My notes suggest that we brought that submission into Mongo in November of 2023.

The changes to keep the submission schema in sync with GOLD ecosystem classification terms were done in January 2024. Those changes also updated the range for the 5 GOLD ecosystem classification slots. Prior to those changes, the range in anything other than the soil template (and the submission in question uses the plant-associated template) was string.

So yeah it makes sense to me that the submission was valid in November 2023, but not now. And it's because of improvements to our schema, not because of changes at GOLD.

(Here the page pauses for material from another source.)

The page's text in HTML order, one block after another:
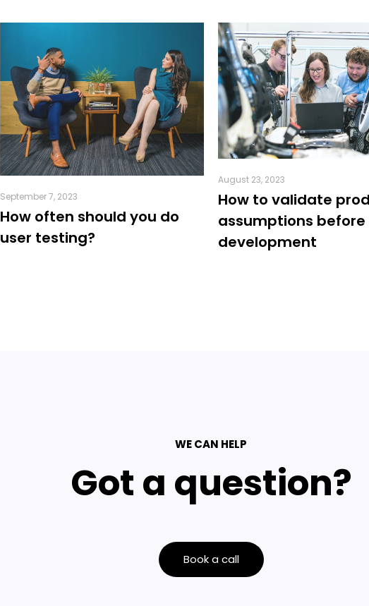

mslarae13 commented 1 week ago

That makes sense! So in light of that @aclum I suggest we submit a change-sheet to make the the NMDC GOLD paths match GOLD. Since that's actually valid.

aclum commented 5 days ago

Yes, this is the correct GOLD study ID. You can check this by getting the site award number from the osti page (https://www.osti.gov/award-doi-service/biblio/10.46936/10.25585/60000818) and using that ID to query the GOLD studies endpoint, you can do this interactively from the swagger UI if you are logged in with your ORCID. The json document that it returns has the GOLD study ID value in the field 'studyGoldId'.

Do we have a mapping file between nmdc IDs and GOLD IDs? If so we can use the existing GOLD ingest code to pull update the the gold fields, add the bioproject & sample information and create the omics records so we can pull the data in.

mslarae13 commented 4 days ago

Decision, use the GOLD paths that are in GOLD, not the ones the user provided. No longer blocked.

I am pretty sure the gold biosample IDs are stored. So yes? @sujaypatil96 can you help with this?